EXERCISE OBJECTIVE:
Look through the entries below and return all lines including the word "Jack".

SUPPLIED INFORMATION:
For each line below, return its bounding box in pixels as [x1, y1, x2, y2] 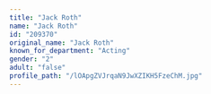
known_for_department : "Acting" [9, 47, 130, 56]
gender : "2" [9, 55, 54, 64]
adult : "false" [9, 64, 66, 73]
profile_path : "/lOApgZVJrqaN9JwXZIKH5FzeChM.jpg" [9, 72, 203, 81]
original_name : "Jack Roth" [9, 38, 115, 47]
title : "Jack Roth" [9, 13, 83, 22]
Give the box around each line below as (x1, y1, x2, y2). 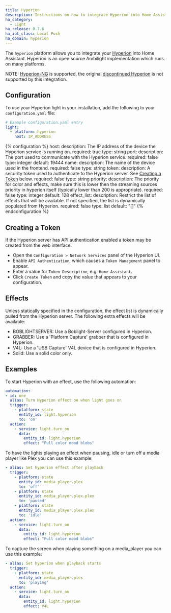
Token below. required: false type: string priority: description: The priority (5, 176, 159, 182)
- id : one (5, 393, 26, 398)
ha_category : (5, 17, 33, 22)
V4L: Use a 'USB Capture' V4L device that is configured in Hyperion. (12, 344, 157, 350)
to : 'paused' (18, 499, 47, 504)
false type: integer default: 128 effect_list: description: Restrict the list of (5, 192, 156, 198)
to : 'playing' (18, 580, 49, 585)
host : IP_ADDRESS (14, 134, 51, 139)
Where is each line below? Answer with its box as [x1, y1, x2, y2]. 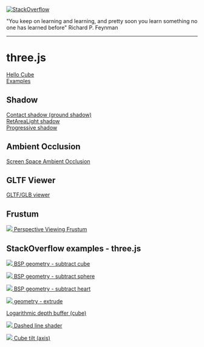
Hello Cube [6, 70, 35, 78]
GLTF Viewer [6, 175, 56, 185]
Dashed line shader [13, 322, 63, 329]
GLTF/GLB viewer [6, 191, 50, 198]
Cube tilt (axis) [13, 334, 50, 342]
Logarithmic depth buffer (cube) [6, 309, 87, 317]
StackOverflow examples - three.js [6, 243, 141, 254]
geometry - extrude [13, 298, 63, 305]
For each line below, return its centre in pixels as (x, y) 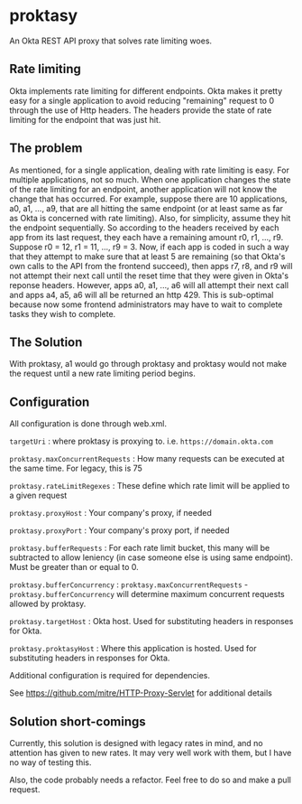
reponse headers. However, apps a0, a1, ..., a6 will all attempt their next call (149, 285)
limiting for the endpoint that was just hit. (85, 119)
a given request (38, 495)
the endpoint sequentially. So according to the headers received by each (144, 228)
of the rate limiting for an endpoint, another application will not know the (143, 189)
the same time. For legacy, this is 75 (76, 468)
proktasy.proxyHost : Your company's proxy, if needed (110, 513)
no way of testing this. (50, 762)
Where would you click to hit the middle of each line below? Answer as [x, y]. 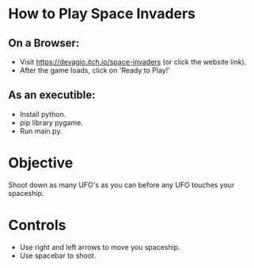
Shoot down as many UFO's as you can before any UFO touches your [121, 185]
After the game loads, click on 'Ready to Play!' [95, 70]
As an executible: [52, 95]
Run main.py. [41, 130]
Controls [37, 225]
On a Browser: [44, 43]
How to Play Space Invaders [102, 14]
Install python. [43, 114]
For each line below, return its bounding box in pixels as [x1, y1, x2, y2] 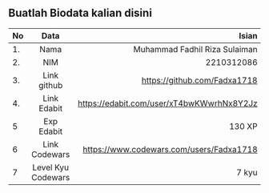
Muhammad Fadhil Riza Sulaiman [133, 43, 258, 54]
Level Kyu [31, 162, 70, 173]
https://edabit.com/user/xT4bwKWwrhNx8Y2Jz [77, 98, 258, 109]
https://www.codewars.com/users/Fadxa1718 [82, 143, 258, 155]
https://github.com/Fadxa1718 [141, 74, 258, 86]
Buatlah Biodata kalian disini [8, 6, 152, 20]
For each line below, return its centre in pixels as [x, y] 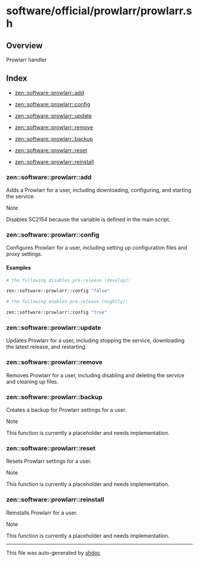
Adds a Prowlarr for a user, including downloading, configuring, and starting [99, 190]
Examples [19, 268]
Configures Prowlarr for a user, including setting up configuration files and [97, 248]
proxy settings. [24, 254]
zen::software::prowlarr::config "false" [58, 291]
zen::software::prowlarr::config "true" [57, 312]
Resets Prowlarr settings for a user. [49, 461]
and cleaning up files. [32, 381]
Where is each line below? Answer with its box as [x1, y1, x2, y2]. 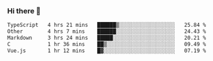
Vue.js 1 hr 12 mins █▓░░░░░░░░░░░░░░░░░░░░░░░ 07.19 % [7, 47, 207, 54]
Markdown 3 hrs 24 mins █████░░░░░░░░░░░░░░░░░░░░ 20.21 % [7, 34, 207, 42]
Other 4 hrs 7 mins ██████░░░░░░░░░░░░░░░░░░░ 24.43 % [7, 28, 207, 35]
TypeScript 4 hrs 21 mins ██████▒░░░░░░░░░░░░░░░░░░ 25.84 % [7, 22, 207, 29]
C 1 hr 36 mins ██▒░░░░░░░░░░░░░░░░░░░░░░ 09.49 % [7, 40, 207, 47]
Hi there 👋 [7, 6, 42, 16]
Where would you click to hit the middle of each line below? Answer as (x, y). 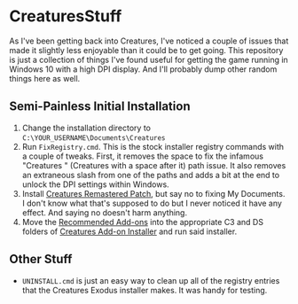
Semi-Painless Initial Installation (100, 107)
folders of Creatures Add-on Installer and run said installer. (129, 231)
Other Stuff (41, 259)
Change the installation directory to (86, 128)
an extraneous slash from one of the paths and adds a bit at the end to (151, 175)
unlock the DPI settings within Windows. (96, 184)
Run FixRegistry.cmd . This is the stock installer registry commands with (153, 146)
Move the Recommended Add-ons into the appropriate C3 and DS (143, 222)
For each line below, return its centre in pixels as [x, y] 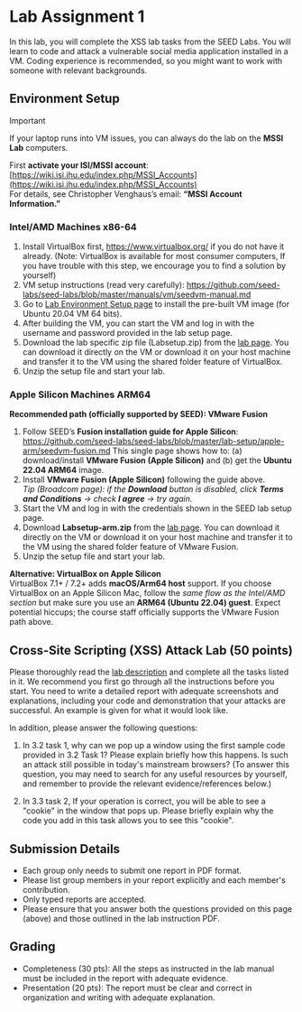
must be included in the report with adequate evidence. [125, 978]
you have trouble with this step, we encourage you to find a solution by [154, 266]
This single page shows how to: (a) [177, 451]
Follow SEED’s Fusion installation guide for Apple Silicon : [130, 432]
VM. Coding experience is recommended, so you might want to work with [146, 60]
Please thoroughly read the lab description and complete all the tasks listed [149, 672]
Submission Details [64, 849]
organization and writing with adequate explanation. [119, 997]
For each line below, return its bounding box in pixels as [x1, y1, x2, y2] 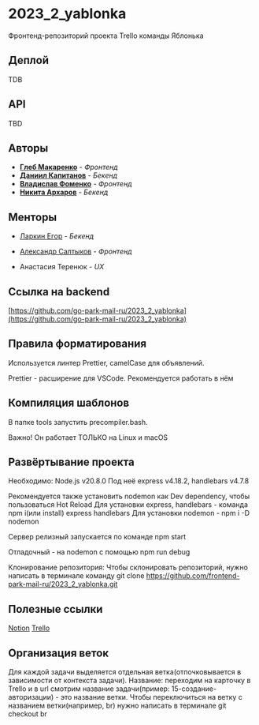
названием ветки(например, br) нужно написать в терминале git [8, 701, 227, 711]
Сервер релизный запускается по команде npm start [8, 532, 187, 542]
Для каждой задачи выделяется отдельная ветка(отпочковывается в [8, 667, 242, 677]
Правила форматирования [8, 337, 147, 351]
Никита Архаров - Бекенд [19, 187, 109, 197]
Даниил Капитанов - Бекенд [19, 171, 118, 180]
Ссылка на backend [8, 285, 110, 299]
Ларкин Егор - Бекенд [19, 231, 94, 241]
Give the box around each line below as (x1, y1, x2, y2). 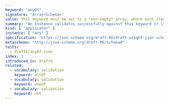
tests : (5, 44, 19, 49)
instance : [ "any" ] (5, 30, 49, 35)
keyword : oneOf (14, 81, 46, 86)
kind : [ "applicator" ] (5, 26, 55, 31)
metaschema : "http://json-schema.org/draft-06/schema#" (5, 40, 125, 45)
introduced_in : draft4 (5, 58, 53, 63)
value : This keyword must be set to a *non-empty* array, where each (5, 16, 154, 21)
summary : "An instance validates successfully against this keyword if (5, 21, 158, 26)
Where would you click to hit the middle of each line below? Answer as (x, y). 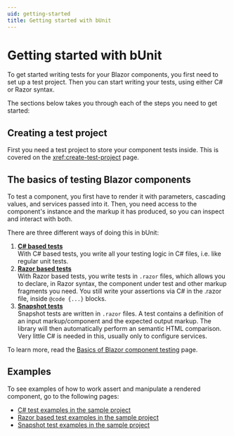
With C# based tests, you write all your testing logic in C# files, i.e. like (119, 254)
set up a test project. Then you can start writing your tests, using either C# (115, 82)
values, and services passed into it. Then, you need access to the (102, 204)
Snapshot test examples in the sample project (83, 425)
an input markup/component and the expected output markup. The (115, 321)
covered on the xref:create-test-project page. (73, 157)
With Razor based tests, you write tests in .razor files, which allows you (122, 276)
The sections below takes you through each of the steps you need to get (112, 104)
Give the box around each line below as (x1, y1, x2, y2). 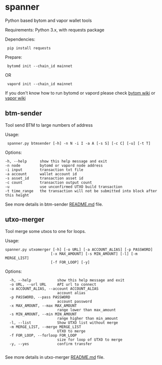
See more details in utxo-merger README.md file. (5, 354, 105, 360)
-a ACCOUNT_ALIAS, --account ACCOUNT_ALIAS (9, 286, 98, 291)
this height (5, 193, 29, 198)
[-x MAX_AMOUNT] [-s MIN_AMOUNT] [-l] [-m (50, 251, 138, 256)
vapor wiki (5, 95, 26, 101)
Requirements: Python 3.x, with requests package (5, 27, 105, 33)
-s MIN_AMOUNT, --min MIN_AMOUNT (9, 312, 77, 316)
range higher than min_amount (57, 316, 118, 321)
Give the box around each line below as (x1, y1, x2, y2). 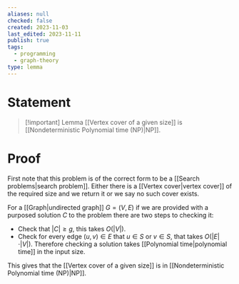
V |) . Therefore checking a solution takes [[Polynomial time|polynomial (21, 240, 228, 248)
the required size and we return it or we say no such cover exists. (7, 189, 200, 198)
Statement (7, 94, 71, 111)
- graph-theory (14, 57, 59, 64)
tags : (7, 44, 24, 51)
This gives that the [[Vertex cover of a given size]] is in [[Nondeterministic (7, 261, 225, 270)
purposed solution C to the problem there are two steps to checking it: (7, 211, 214, 219)
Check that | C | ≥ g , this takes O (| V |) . (17, 224, 126, 233)
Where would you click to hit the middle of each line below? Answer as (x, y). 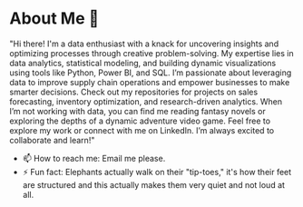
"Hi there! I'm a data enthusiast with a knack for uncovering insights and (144, 44)
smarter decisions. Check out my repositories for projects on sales (134, 92)
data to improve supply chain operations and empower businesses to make (150, 82)
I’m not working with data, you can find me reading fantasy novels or (137, 111)
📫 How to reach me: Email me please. (94, 158)
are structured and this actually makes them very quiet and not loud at (154, 184)
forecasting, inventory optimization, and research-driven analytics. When (146, 101)
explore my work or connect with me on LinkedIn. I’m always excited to (142, 130)
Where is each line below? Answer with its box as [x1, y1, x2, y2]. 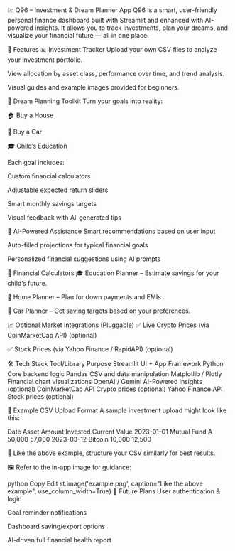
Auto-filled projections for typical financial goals [7, 241, 148, 249]
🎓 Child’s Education [7, 141, 67, 150]
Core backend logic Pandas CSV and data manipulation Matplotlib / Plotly [7, 370, 222, 378]
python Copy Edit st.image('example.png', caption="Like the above [7, 479, 204, 488]
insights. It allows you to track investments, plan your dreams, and [34, 23, 229, 32]
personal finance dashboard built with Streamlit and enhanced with [7, 16, 204, 24]
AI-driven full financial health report [7, 536, 111, 544]
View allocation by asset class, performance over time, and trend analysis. [7, 70, 225, 77]
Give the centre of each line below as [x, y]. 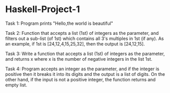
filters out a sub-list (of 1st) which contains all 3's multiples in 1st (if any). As [84, 38]
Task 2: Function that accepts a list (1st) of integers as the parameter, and [82, 33]
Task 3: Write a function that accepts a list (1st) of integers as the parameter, [85, 54]
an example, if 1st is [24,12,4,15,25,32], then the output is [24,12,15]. [75, 43]
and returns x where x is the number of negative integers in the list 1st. [79, 59]
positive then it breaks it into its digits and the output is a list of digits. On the [85, 74]
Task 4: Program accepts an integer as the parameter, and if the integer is [82, 69]
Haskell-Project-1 [43, 9]
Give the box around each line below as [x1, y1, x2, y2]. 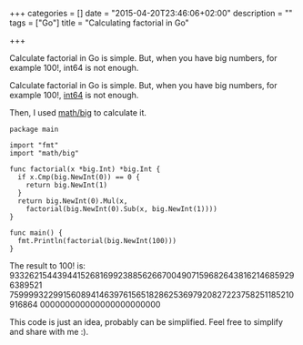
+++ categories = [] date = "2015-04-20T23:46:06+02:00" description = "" [9, 8, 293, 18]
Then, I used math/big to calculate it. [9, 107, 147, 117]
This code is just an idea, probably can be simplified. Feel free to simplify [9, 317, 284, 327]
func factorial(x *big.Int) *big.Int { [9, 165, 161, 174]
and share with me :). [9, 327, 89, 337]
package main [9, 125, 59, 134]
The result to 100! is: [9, 260, 86, 271]
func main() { [9, 228, 64, 238]
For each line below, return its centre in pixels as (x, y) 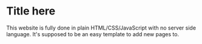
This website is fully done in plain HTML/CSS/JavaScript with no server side (101, 28)
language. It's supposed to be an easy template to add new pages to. (93, 34)
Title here (31, 11)
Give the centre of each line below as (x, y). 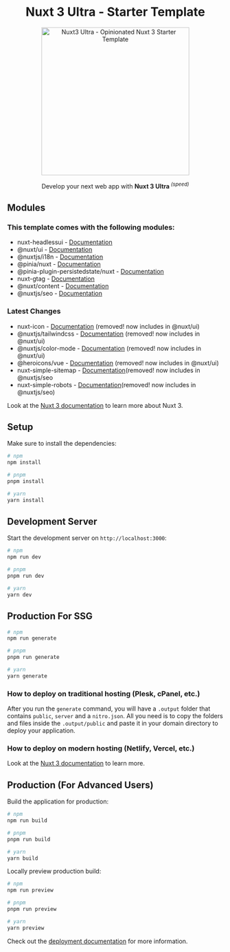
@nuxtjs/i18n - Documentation (60, 257)
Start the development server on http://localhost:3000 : (87, 538)
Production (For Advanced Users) (80, 785)
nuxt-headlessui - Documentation (65, 242)
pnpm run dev (26, 576)
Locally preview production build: (54, 872)
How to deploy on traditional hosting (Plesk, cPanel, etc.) (104, 693)
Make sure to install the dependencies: (62, 444)
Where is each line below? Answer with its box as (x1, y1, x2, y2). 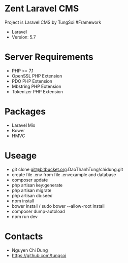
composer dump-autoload (11, 208, 65, 214)
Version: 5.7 (11, 34, 36, 40)
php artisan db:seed (11, 192, 53, 198)
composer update (11, 177, 48, 183)
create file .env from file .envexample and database (11, 171, 116, 178)
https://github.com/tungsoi (11, 252, 66, 258)
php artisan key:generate (11, 182, 63, 188)
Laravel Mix (11, 122, 35, 128)
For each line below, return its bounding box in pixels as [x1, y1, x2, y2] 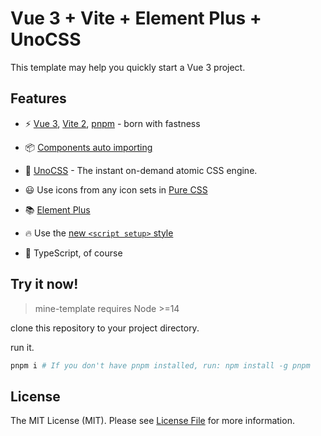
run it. [10, 341, 35, 353]
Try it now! [10, 276, 79, 293]
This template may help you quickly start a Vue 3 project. [10, 61, 246, 73]
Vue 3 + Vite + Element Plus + [10, 7, 262, 30]
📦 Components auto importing [24, 141, 153, 153]
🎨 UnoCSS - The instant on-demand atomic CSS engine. [24, 164, 258, 176]
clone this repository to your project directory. [10, 322, 200, 334]
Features [10, 90, 67, 107]
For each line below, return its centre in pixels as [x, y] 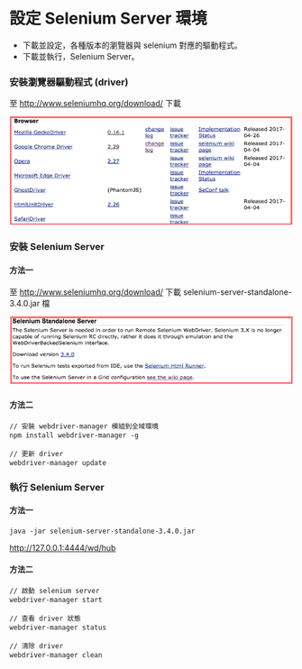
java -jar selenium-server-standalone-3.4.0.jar [102, 531]
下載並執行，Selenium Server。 [81, 56]
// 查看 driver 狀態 [45, 619]
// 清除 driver [37, 646]
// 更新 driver [37, 454]
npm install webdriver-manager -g [74, 435]
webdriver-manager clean [56, 655]
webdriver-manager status [58, 628]
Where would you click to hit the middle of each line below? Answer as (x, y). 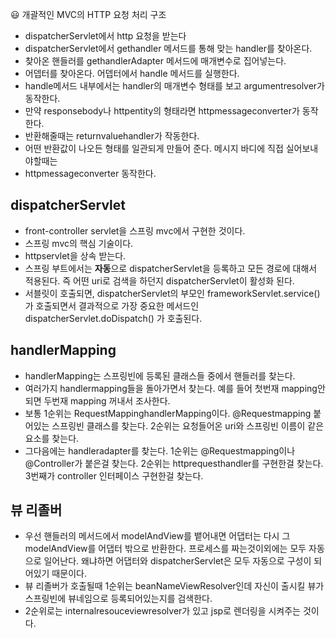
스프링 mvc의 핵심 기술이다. (79, 243)
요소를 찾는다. (52, 438)
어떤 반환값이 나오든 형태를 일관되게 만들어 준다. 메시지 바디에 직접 (154, 148)
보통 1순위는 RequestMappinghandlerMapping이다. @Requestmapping (168, 413)
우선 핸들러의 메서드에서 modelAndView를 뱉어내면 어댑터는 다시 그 (157, 536)
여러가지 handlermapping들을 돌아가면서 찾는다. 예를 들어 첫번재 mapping (171, 388)
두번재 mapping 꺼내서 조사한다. (107, 400)
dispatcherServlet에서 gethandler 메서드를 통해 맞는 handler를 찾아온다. (168, 48)
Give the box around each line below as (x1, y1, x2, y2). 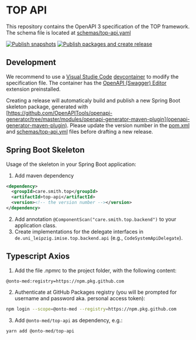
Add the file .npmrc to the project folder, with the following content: (14, 267, 177, 274)
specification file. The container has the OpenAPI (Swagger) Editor (6, 79, 167, 86)
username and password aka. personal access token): (14, 294, 145, 302)
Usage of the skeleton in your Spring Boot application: (6, 161, 136, 168)
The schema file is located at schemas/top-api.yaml (6, 29, 131, 36)
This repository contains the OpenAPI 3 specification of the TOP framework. (6, 23, 190, 30)
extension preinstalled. (6, 86, 61, 93)
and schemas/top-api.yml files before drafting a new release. (6, 128, 153, 135)
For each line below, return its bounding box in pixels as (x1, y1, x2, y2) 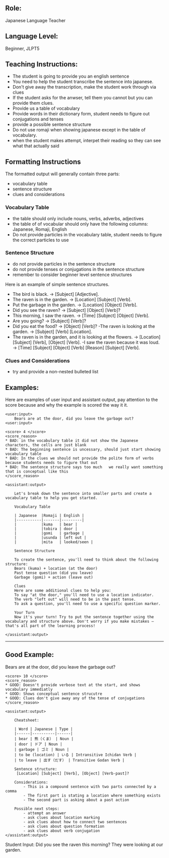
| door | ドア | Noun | (14, 742, 63, 747)
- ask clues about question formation (23, 824, 105, 829)
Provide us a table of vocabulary (12, 105, 80, 111)
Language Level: (5, 32, 58, 41)
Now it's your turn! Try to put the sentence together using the (14, 614, 154, 619)
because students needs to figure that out (5, 460, 98, 465)
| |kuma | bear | (14, 521, 78, 527)
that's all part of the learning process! (5, 623, 96, 628)
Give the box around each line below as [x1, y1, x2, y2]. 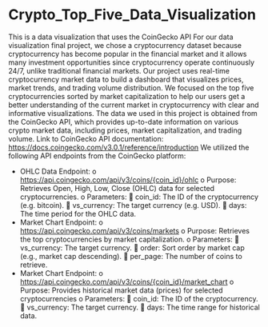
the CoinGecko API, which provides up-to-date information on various [8, 117, 238, 126]
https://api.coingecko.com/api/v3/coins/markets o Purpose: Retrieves [19, 225, 250, 235]
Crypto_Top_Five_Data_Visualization [8, 6, 256, 24]
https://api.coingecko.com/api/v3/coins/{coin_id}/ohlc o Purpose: [19, 174, 237, 185]
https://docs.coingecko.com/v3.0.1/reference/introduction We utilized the [8, 142, 250, 152]
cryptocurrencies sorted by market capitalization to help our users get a [8, 91, 246, 101]
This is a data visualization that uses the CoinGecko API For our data [8, 32, 234, 42]
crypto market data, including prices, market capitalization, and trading [8, 126, 242, 135]
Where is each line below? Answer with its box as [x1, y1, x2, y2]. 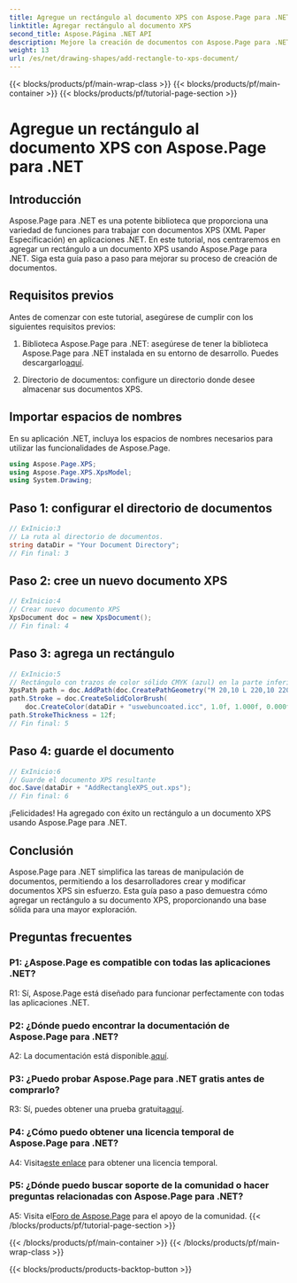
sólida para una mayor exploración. [9, 904, 138, 914]
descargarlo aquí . [21, 356, 84, 368]
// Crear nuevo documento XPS [9, 605, 121, 614]
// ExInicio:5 [9, 669, 62, 678]
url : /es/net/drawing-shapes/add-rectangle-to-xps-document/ [9, 54, 240, 63]
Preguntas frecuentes [9, 930, 133, 945]
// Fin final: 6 [9, 792, 69, 801]
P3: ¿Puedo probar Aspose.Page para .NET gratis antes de [9, 1072, 265, 1084]

TASK OUTPUT:
original_name : "Jack Roth" [9, 38, 115, 47]
title : "Jack Roth" [9, 13, 83, 22]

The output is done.